**TASK STATEMENT:**
Transcribe, without any change, the line that includes "Bill Barnes" and all the lines that come after it in the material below.

**RECORDS SUPPLIED:**
_ _ _

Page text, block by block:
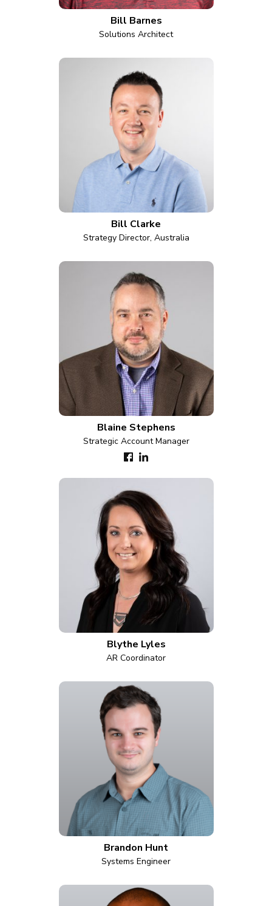
Bill Barnes
Solutions Architect
Bill Clarke
Strategy Director, Australia
Blaine Stephens
Strategic Account Manager
Blythe Lyles
AR Coordinator
Brandon Hunt
Systems Engineer

_ _ _

**SOLUTION TO THIS PROBLEM:**
Bill Barnes
Solutions Architect
Bill Clarke
Strategy Director, Australia
Blaine Stephens
Strategic Account Manager
Blythe Lyles
AR Coordinator
Brandon Hunt
Systems Engineer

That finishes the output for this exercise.